Use the hunger scale
Another way to recognize when you’re hungry, satisfied or stuffed is to rate how you’re feeling. Use the scale at the bottom of the page to rate how hungry or satisfied you feel from 0 to 10, with 0 being starved and 10 being stuffed.

Eat when you’re hungry (about 1 to 2 on the scale). Stop eating when you’re satisfied (about 5 to 6 on the scale). It’s helpful to use the scale to rate how you’re feeling a few times throughout the meal or snack.

hunger scale

Why it’s important to recognize how hungry or satisfied you are
Frequently waiting to eat until you’re starved (0 on the scale) or eating until you’re full or stuffed (7 through 10 on the scale) may start a pattern of swinging wildly between these two extremes.

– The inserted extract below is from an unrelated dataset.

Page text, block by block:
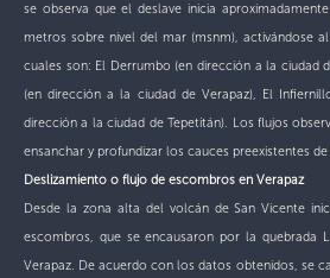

Learning to eat when you’re hungry and stopping when you’re satisfied helps decrease your chance of swinging between feeling starved and feeling stuffed. It can also prevent emotional eating (for example, eating when you’re stressed or bored).

Does eating regular meals and snacks help hunger signals become clearer?

Yes. Eating regularly reminds your body what natural eating patterns feel like. Your body sends out hunger cues at times when you’re used to eating or feeling hungry.

Once you’re hungry, it’s important to take time to eat and enjoy the experience. Mindful eating helps your body send cues that you’ve had a meal and have eaten enough.

Is it OK to eat at my desk, in the car or while watching TV?

No. Eating while watching TV, making a phone call, searching the internet, reading the newspaper or doing other activities takes the focus away from eating. And eating while driving isn’t a relaxing experience and is often unsafe.

Activity puts you out of touch with your body’s cues of hunger and satiety. It’s a distraction that prevents you from thoroughly smelling, seeing, tasting and experiencing what you’re eating. Overeating is often the result.

What steps should I take to start eating mindfully?

Mindful eating takes attention, time and practice. To develop stronger mindful eating skills, you may need to try different strategies to find what works best for you. Follow these tips to help make mindful eating a regular daily habit. Enjoy food and good health.

  • Set a consistent schedule for eating. Eating at irregular times may cause weight gain.
  • Eat a meal every four to five hours. This amount of time between meals allows your body to become hungry, send hunger cues and get the fuel it needs throughout the day. If you get too hungry between meals, schedule a snack.
  • Take time to eat. Make meals last 15 to 30 minutes. Savor and enjoy your food. Give your body a chance to become satisfied. Try these ideas to lengthen mealtimes:
    • Set down your utensil or food between bites.
    • Chew thoroughly to savor your food.
    • Use chopsticks if you don’t usually use them
  • Eat at a table with a place setting. This helps send your body the message that you're having a meal. Eating while driving isn't a relaxing eating experience and often unsafe. 
  • Eat with other people. Eating (and making) a meal with others is often an enjoyable experience and can help you plan ahead for healthy meals.
  • Plan ahead. Knowing what food you’ll be eating can result in a fulfilling meal. Randomly opening cupboards or the refrigerator, then eating while standing in the kitchen, often leads to feeling unsatisfied and to overeating.
  • Use the hunger scale. Listen for hunger and satiety cues. Pay attention to what your body is telling you. What does your body do when it is hungry? What does it feel like when you’ve eaten enough? Be aware of how your emotions affect your eating. Are there times and situations when you eat when you’re not hungry?
  • Be "in the moment." Thinking about the number of calories in food, for example, can distract you from your eating experience. Quiet your mind and simply enjoy food.

Resources

  • The Center for Mindful Eating
    www.tcme.org
  • Intuitive Eating: A Revolutionary Program That Works by Evelyn Tribole, MS, RD and Elyse Resch, MS, RD, FADA. New York, NY: St. Martin’s Press, 2012.
  • Eating Mindfully: How to End Mindless Eating and Enjoy a Balanced Relationship with Food, 2nd edition by Susan Albers, PsyD. Oakland, CA: New Harbinger Publications, 2012.
  • Eat, Drink, and Be Mindful by Susan Albers, PsyD. Oakland, CA: New Harbinger Publications, 2009.